§ **Task directions**:
Each line in the records below, from the one that contains "humor refinado e críticas sociais o" to the one that contains "afiado sobre convenções", should be reproduced exactly, the first and last included.

§ **Records shown**:

------------------------

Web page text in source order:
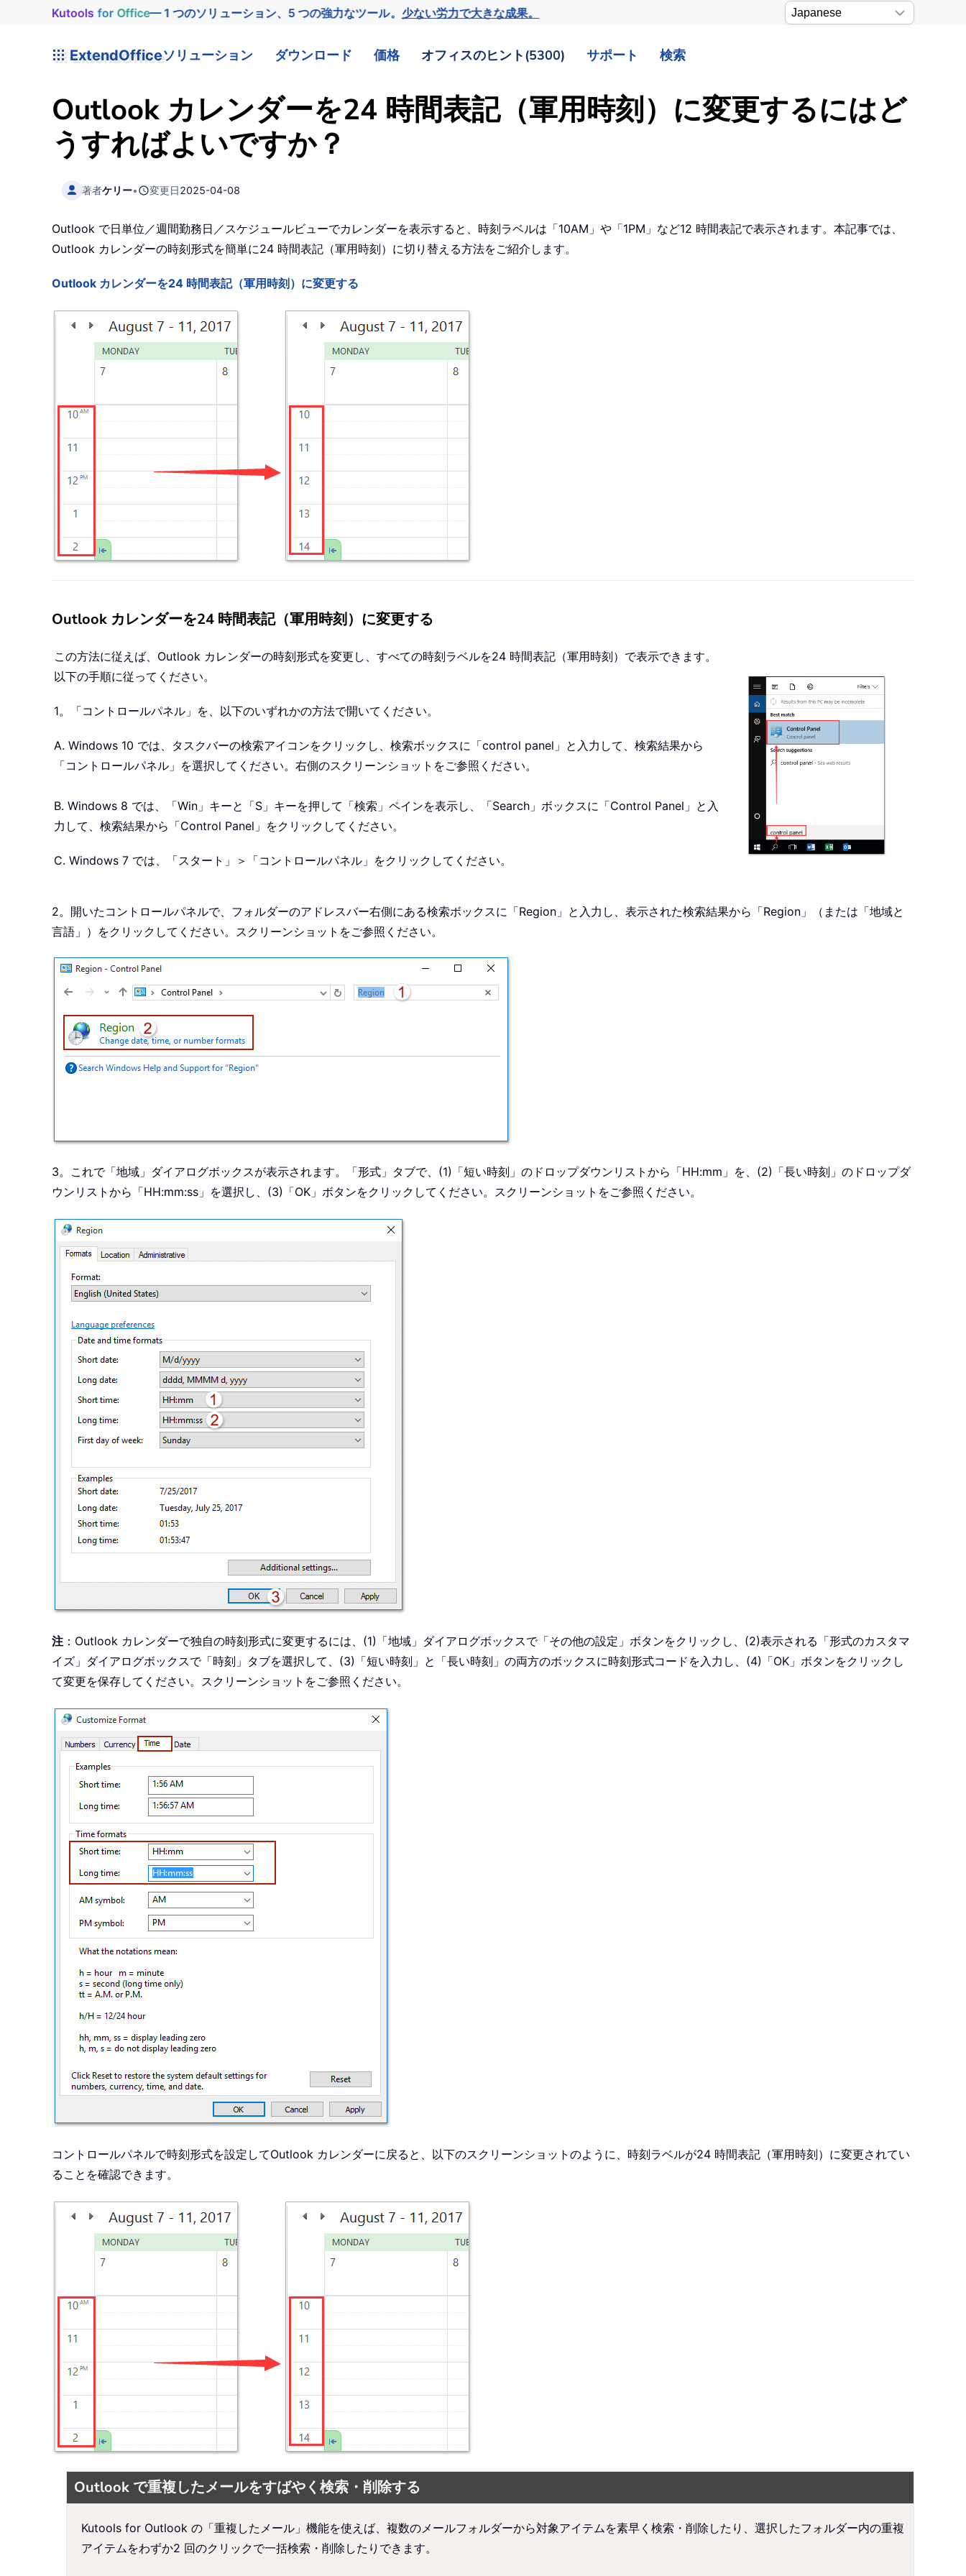
Kutools for Office— 1 つのソリューション、5 つの強力なツール。少ない労力で大きな成果。
ExtendOfficeソリューション ダウンロード 価格 オフィスのヒント(5300) サポート 検索
Outlook カレンダーを24 時間表記（軍用時刻）に変更するにはど
うすればよいですか？
著者ケリー• 変更日2025-04-08
Outlook で日単位／週間勤務日／スケジュールビューでカレンダーを表示すると、時刻ラベルは「10AM」や「1PM」など12 時間表記で表示されます。本記事では、
Outlook カレンダーの時刻形式を簡単に24 時間表記（軍用時刻）に切り替える方法をご紹介します。
Outlook カレンダーを24 時間表記（軍用時刻）に変更する
Outlook カレンダーを24 時間表記（軍用時刻）に変更する
この方法に従えば、Outlook カレンダーの時刻形式を変更し、すべての時刻ラベルを24 時間表記（軍用時刻）で表示できます。
以下の手順に従ってください。
1。「コントロールパネル」を、以下のいずれかの方法で開いてください。
A. Windows 10 では、タスクバーの検索アイコンをクリックし、検索ボックスに「control panel」と入力して、検索結果から
「コントロールパネル」を選択してください。右側のスクリーンショットをご参照ください。
B. Windows 8 では、「Win」キーと「S」キーを押して「検索」ペインを表示し、「Search」ボックスに「Control Panel」と入
力して、検索結果から「Control Panel」をクリックしてください。
C. Windows 7 では、「スタート」＞「コントロールパネル」をクリックしてください。
2。開いたコントロールパネルで、フォルダーのアドレスバー右側にある検索ボックスに「Region」と入力し、表示された検索結果から「Region」（または「地域と
言語」）をクリックしてください。スクリーンショットをご参照ください。
3。これで「地域」ダイアログボックスが表示されます。「形式」タブで、(1)「短い時刻」のドロップダウンリストから「HH:mm」を、(2)「長い時刻」のドロップダ
ウンリストから「HH:mm:ss」を選択し、(3)「OK」ボタンをクリックしてください。スクリーンショットをご参照ください。
注 ：Outlook カレンダーで独自の時刻形式に変更するには、(1)「地域」ダイアログボックスで「その他の設定」ボタンをクリックし、(2)表示される「形式のカスタマ
イズ」ダイアログボックスで「時刻」タブを選択して、(3)「短い時刻」と「長い時刻」の両方のボックスに時刻形式コードを入力し、(4)「OK」ボタンをクリックし
て変更を保存してください。スクリーンショットをご参照ください。
コントロールパネルで時刻形式を設定してOutlook カレンダーに戻ると、以下のスクリーンショットのように、時刻ラベルが24 時間表記（軍用時刻）に変更されてい
ることを確認できます。
Outlook で重複したメールをすばやく検索・削除する
Kutools for Outlook の「重複したメール」機能を使えば、複数のメールフォルダーから対象アイテムを素早く検索・削除したり、選択したフォルダー内の重複
アイテムをわずか2 回のクリックで一括検索・削除したりできます。
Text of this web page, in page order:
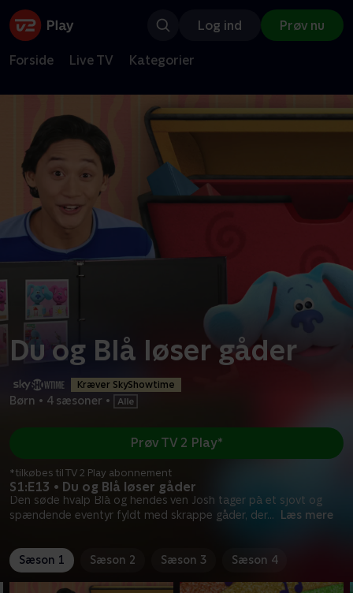
Log ind Prøv nu
Forside Live TV Kategorier
Du og Blå løser gåder
Kræver SkyShowtime
Børn • 4 sæsoner •
S1:E13 • Du og Blå løser gåder
Den søde hvalp Blå og hendes ven Josh tager på et sjovt og
spændende eventyr fyldt med skrappe gåder, der... Læs mere
Prøv TV 2 Play*
*tilkøbes til TV 2 Play abonnement
Sæson 1 Sæson 2 Sæson 3 Sæson 4
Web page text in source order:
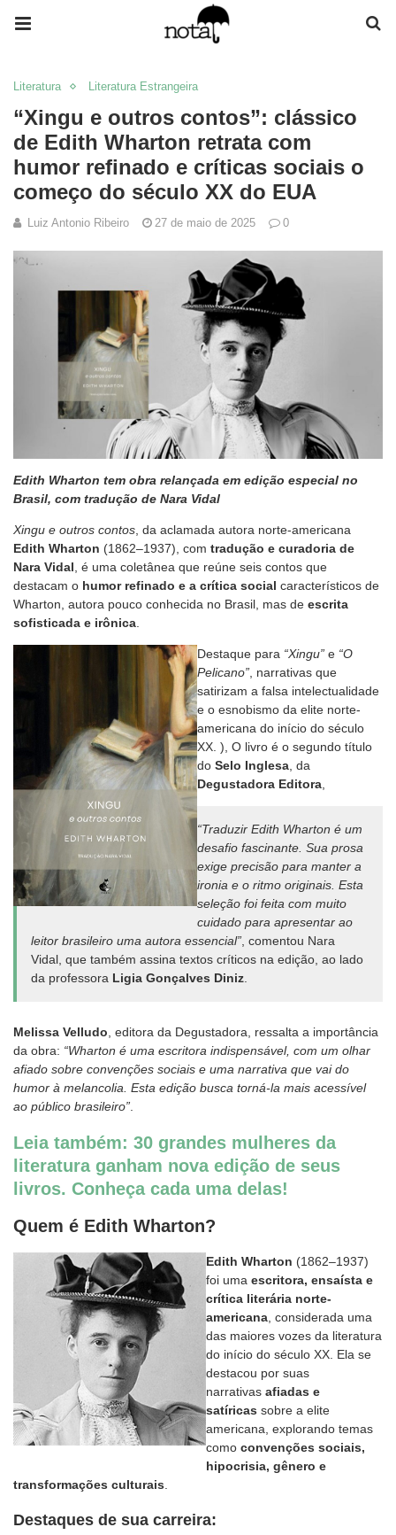
Literatura Literatura Estrangeira
“Xingu e outros contos”: clássico
de Edith Wharton retrata com
humor refinado e críticas sociais o
começo do século XX do EUA
Luiz Antonio Ribeiro 27 de maio de 2025 0
Edith Wharton tem obra relançada em edição especial no
Brasil, com tradução de Nara Vidal
Xingu e outros contos , da aclamada autora norte-americana
Edith Wharton (1862–1937), com tradução e curadoria de
Nara Vidal , é uma coletânea que reúne seis contos que
destacam o humor refinado e a crítica social característicos de
Wharton, autora pouco conhecida no Brasil, mas de escrita
sofisticada e irônica
Destaque para “Xingu” e “O
Pelicano” , narrativas que
satirizam a falsa intelectualidade
e o esnobismo da elite norte-
americana do início do século
XX. ), O livro é o segundo título
do Selo Inglesa , da
Degustadora Editora
“Traduzir Edith Wharton é um
desafio fascinante. Sua prosa
exige precisão para manter a
ironia e o ritmo originais. Esta
seleção foi feita com muito
cuidado para apresentar ao
leitor brasileiro uma autora essencial” , comentou Nara
Vidal, que também assina textos críticos na edição, ao lado
da professora Ligia Gonçalves Diniz
Melissa Velludo , editora da Degustadora, ressalta a importância
da obra: “Wharton é uma escritora indispensável, com um olhar
afiado sobre convenções sociais e uma narrativa que vai do
humor à melancolia. Esta edição busca torná-la mais acessível
ao público brasileiro”
Leia também: 30 grandes mulheres da
literatura ganham nova edição de seus
livros. Conheça cada uma delas!
Quem é Edith Wharton?
Edith Wharton (1862–1937)
foi uma escritora, ensaísta e
crítica literária norte-
americana , considerada uma
das maiores vozes da literatura
do início do século XX. Ela se
destacou por suas
narrativas afiadas e
satíricas sobre a elite
americana, explorando temas
como convenções sociais,
hipocrisia, gênero e
transformações culturais
Destaques de sua carreira:

------------------------

§ **Answer space**:
humor refinado e críticas sociais o
começo do século XX do EUA
Luiz Antonio Ribeiro 27 de maio de 2025 0
Edith Wharton tem obra relançada em edição especial no
Brasil, com tradução de Nara Vidal
Xingu e outros contos , da aclamada autora norte-americana
Edith Wharton (1862–1937), com tradução e curadoria de
Nara Vidal , é uma coletânea que reúne seis contos que
destacam o humor refinado e a crítica social característicos de
Wharton, autora pouco conhecida no Brasil, mas de escrita
sofisticada e irônica
Destaque para “Xingu” e “O
Pelicano” , narrativas que
satirizam a falsa intelectualidade
e o esnobismo da elite norte-
americana do início do século
XX. ), O livro é o segundo título
do Selo Inglesa , da
Degustadora Editora
“Traduzir Edith Wharton é um
desafio fascinante. Sua prosa
exige precisão para manter a
ironia e o ritmo originais. Esta
seleção foi feita com muito
cuidado para apresentar ao
leitor brasileiro uma autora essencial” , comentou Nara
Vidal, que também assina textos críticos na edição, ao lado
da professora Ligia Gonçalves Diniz
Melissa Velludo , editora da Degustadora, ressalta a importância
da obra: “Wharton é uma escritora indispensável, com um olhar
afiado sobre convenções sociais e uma narrativa que vai do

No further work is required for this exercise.